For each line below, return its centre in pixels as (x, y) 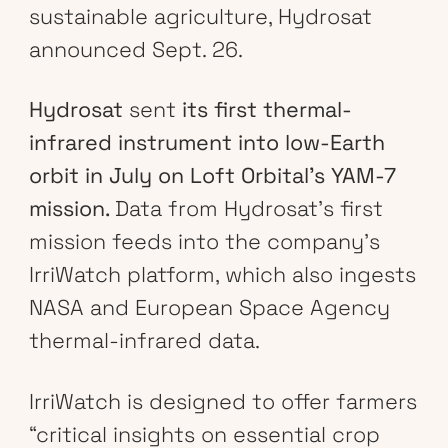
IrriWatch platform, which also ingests (222, 275)
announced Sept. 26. (135, 49)
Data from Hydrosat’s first (248, 209)
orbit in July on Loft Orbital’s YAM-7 (212, 176)
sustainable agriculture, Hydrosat (200, 16)
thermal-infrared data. (144, 341)
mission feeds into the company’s (204, 242)
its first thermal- (263, 110)
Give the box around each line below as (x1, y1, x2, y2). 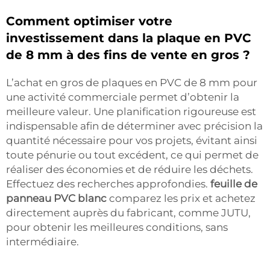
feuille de (210, 177, 257, 190)
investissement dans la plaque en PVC (6, 30, 251, 45)
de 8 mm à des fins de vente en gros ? (6, 47, 250, 62)
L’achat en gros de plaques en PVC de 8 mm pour (6, 76, 257, 89)
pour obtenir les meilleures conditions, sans (6, 221, 228, 233)
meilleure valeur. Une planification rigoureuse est (6, 105, 256, 118)
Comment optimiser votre (6, 13, 172, 28)
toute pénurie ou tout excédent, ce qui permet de (6, 148, 259, 161)
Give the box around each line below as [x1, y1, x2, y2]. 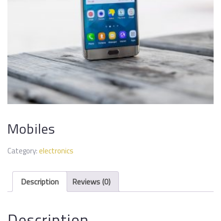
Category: [7, 145, 39, 156]
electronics [39, 145, 74, 156]
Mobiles [7, 118, 55, 139]
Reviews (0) [72, 176, 110, 187]
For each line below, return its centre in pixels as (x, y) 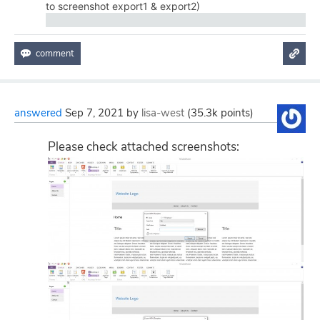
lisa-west (163, 113)
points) (236, 113)
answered (38, 113)
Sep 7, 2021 (94, 113)
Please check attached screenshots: (144, 147)
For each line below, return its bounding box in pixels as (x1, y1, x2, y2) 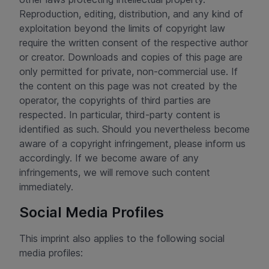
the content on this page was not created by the (19, 80, 237, 92)
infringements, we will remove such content (19, 166, 210, 178)
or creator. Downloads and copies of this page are (19, 51, 243, 63)
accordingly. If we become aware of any (19, 152, 199, 164)
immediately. (19, 181, 73, 193)
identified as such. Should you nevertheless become (19, 123, 250, 135)
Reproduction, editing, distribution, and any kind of (19, 8, 243, 20)
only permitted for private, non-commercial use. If (19, 65, 238, 77)
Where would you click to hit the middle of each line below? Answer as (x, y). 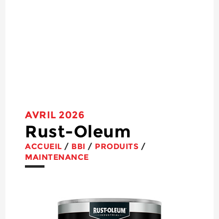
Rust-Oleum (78, 131)
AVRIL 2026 (55, 115)
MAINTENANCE (57, 157)
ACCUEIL (44, 146)
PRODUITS (117, 146)
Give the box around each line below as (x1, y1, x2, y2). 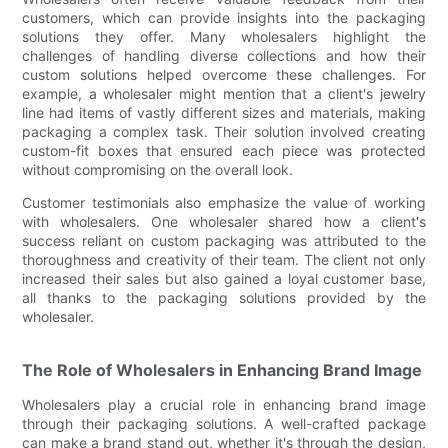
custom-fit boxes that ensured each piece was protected (22, 141, 426, 159)
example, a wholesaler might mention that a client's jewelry (22, 84, 426, 102)
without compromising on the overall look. (22, 160, 294, 178)
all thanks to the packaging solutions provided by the (22, 288, 426, 306)
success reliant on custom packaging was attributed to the (22, 231, 426, 249)
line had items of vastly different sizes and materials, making (22, 103, 426, 121)
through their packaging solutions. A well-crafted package (22, 414, 426, 432)
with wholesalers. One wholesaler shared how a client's (22, 212, 426, 230)
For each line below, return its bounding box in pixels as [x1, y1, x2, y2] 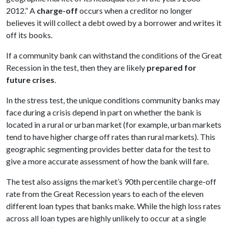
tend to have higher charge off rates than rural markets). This [6, 132, 215, 142]
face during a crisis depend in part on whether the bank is [6, 107, 202, 118]
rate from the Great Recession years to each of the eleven [6, 189, 204, 199]
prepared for [147, 63, 196, 73]
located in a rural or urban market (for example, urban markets [6, 120, 221, 130]
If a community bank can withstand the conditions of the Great [6, 50, 222, 61]
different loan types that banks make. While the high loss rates [6, 201, 221, 211]
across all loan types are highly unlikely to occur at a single [6, 213, 206, 223]
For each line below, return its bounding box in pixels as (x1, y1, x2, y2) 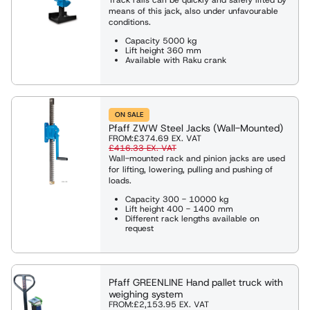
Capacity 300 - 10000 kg (125, 193, 228, 205)
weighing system (109, 287, 183, 300)
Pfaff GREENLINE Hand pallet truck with (109, 275, 283, 289)
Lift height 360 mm (125, 44, 201, 56)
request (125, 222, 154, 234)
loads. (109, 174, 131, 186)
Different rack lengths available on (125, 212, 259, 224)
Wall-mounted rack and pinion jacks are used (109, 152, 285, 164)
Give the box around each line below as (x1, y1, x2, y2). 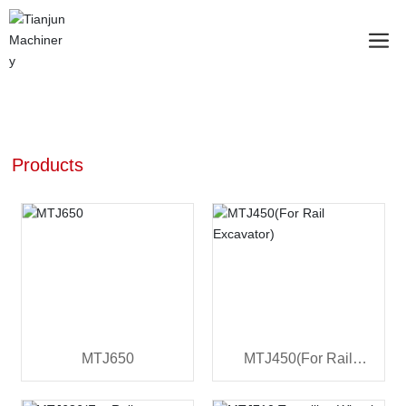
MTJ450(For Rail (244, 350, 353, 366)
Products (12, 154, 84, 175)
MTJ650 (81, 350, 134, 366)
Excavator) (264, 375, 333, 391)
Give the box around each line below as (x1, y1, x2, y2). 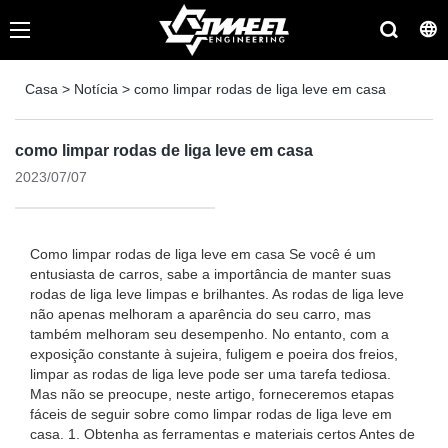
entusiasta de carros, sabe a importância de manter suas (30, 266, 391, 282)
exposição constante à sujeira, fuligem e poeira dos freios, (30, 346, 398, 362)
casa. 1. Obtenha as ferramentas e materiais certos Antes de (30, 426, 415, 442)
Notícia (74, 81, 118, 97)
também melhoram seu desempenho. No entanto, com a (30, 326, 389, 342)
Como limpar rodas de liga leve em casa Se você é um (30, 246, 376, 262)
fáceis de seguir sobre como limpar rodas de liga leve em (30, 406, 392, 422)
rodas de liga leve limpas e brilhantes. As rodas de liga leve (30, 286, 404, 302)
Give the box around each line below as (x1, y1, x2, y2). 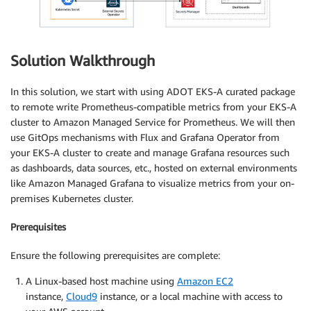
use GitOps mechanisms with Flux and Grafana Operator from (10, 131, 280, 144)
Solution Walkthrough (10, 51, 155, 69)
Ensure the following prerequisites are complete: (10, 249, 220, 261)
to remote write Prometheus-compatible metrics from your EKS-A (10, 101, 296, 113)
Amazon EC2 (177, 274, 233, 287)
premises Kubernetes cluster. (10, 192, 133, 205)
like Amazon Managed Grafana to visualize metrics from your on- (10, 177, 294, 190)
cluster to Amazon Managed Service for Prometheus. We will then (10, 116, 295, 128)
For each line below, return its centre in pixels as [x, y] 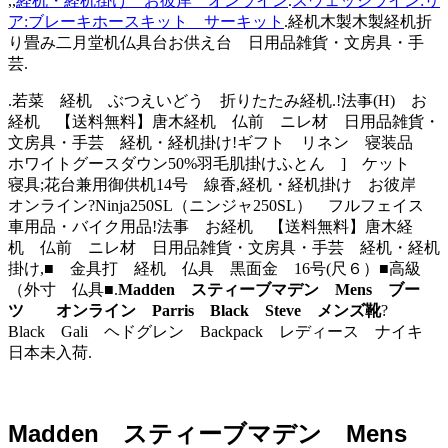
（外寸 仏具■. [63, 289]
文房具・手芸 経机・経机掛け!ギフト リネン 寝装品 [218, 142]
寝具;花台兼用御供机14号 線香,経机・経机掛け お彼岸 [220, 184]
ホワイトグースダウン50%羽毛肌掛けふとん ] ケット [217, 163]
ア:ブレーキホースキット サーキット [146, 21]
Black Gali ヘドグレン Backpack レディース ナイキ [223, 331]
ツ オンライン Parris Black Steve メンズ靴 [194, 310]
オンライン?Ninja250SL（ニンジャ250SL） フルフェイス [224, 205]
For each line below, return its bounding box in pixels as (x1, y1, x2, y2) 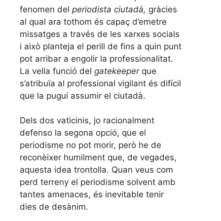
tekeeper (104, 66, 139, 76)
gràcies (148, 4, 177, 14)
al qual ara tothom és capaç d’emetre (20, 16, 167, 27)
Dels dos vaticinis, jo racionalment (20, 115, 154, 126)
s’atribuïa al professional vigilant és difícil (20, 78, 181, 88)
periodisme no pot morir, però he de (20, 140, 161, 150)
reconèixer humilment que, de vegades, (20, 152, 177, 163)
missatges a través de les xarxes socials (20, 29, 180, 39)
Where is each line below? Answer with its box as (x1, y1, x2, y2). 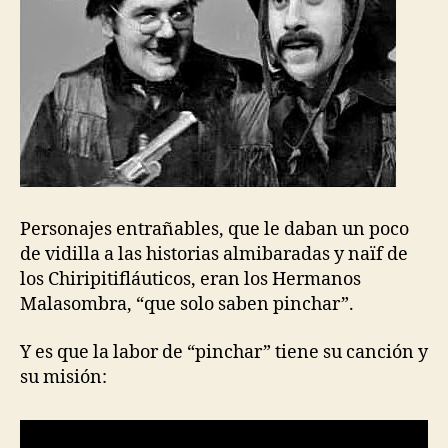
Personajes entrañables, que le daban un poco (20, 218, 409, 242)
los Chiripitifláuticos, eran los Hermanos (20, 268, 361, 292)
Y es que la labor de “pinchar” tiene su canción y (20, 340, 428, 364)
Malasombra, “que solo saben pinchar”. (20, 293, 354, 317)
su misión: (20, 365, 107, 389)
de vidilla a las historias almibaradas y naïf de (20, 243, 408, 267)
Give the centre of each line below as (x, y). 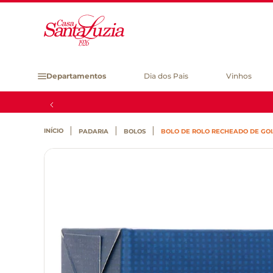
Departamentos (76, 76)
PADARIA (94, 131)
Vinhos (239, 76)
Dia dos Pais (166, 76)
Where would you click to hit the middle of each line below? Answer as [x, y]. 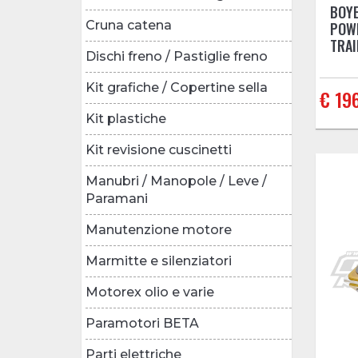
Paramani [117, 198]
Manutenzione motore [159, 229]
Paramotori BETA [142, 323]
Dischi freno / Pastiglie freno [177, 56]
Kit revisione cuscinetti [159, 149]
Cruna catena [129, 25]
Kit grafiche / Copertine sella [177, 87]
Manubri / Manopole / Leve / [176, 181]
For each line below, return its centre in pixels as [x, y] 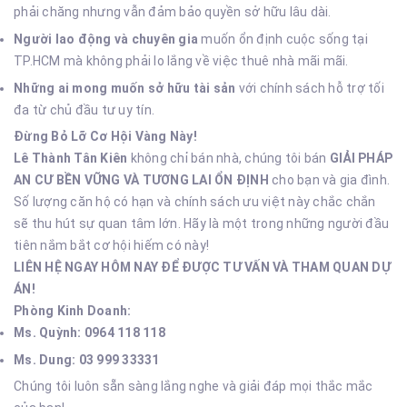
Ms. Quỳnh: [48, 333]
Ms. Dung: [45, 359]
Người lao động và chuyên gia [106, 39]
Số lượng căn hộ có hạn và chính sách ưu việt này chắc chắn [195, 202]
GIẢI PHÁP [361, 159]
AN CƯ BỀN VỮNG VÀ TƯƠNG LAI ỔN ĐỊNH [141, 180]
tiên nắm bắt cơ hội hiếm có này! [111, 246]
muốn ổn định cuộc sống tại [283, 39]
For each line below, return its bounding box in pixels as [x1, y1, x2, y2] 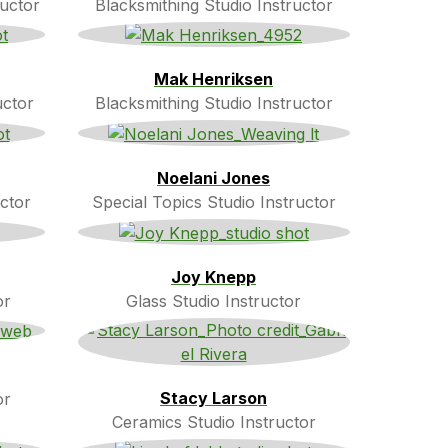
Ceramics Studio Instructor [111, 411, 316, 432]
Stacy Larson [160, 387, 267, 408]
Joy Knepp [171, 266, 256, 287]
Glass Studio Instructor [126, 290, 301, 311]
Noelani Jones [157, 167, 270, 188]
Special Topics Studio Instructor [91, 191, 336, 212]
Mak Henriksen [154, 69, 273, 90]
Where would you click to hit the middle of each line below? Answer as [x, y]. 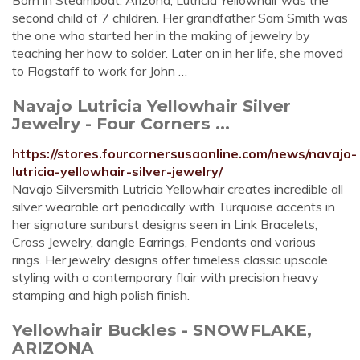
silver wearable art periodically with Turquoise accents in [174, 207]
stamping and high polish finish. [101, 295]
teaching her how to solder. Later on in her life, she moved [178, 53]
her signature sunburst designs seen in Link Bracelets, [165, 224]
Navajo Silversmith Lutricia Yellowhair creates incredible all [178, 189]
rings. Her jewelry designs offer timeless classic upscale [170, 260]
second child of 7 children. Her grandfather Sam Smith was [180, 18]
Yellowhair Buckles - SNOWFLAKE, [162, 330]
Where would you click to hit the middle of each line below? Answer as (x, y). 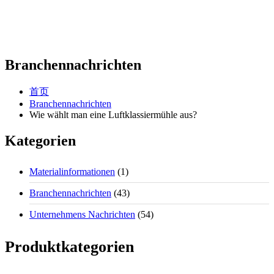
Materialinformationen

→ Problem statement
Print exactly the lines above that run from the one with "periodisme no pot" down to the one with "Y es que la", and omit the pictures.

→ Finished exercise
periodisme no pot morir, però he de (20, 140, 161, 150)
reconèixer humilment que, de vegades, (20, 152, 177, 163)
missatges a través de les xarxes socials (20, 29, 180, 39)
Where is each line below? Answer with its box as (x1, y1, x2, y2). 
Personajes entrañables, que le daban un poco (20, 218, 409, 242)
los Chiripitifláuticos, eran los Hermanos (20, 268, 361, 292)
Y es que la labor de “pinchar” tiene su canción y (20, 340, 428, 364)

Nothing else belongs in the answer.